> TASK: Copy the data exactly, pictures aside.

[Data items]

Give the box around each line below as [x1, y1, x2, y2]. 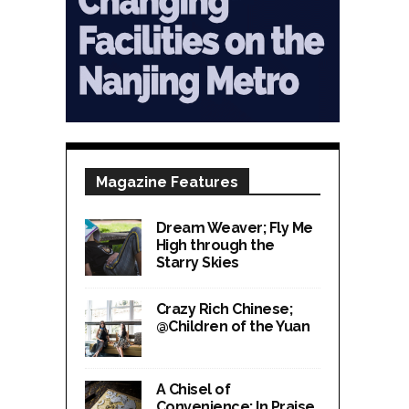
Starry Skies [155, 254, 239, 271]
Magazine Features [96, 173, 238, 191]
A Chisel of [155, 380, 231, 398]
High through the [155, 236, 275, 254]
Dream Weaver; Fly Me [155, 219, 313, 236]
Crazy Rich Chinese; [155, 300, 293, 318]
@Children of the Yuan [155, 318, 310, 335]

> SOLUTION TO THIS PROBLEM:
Give the box around each line below as [x1, y1, x2, y2]. 
Starry Skies [155, 254, 239, 271]
Magazine Features [96, 173, 238, 191]
A Chisel of [155, 380, 231, 398]
High through the [155, 236, 275, 254]
Dream Weaver; Fly Me [155, 219, 313, 236]
Crazy Rich Chinese; [155, 300, 293, 318]
@Children of the Yuan [155, 318, 310, 335]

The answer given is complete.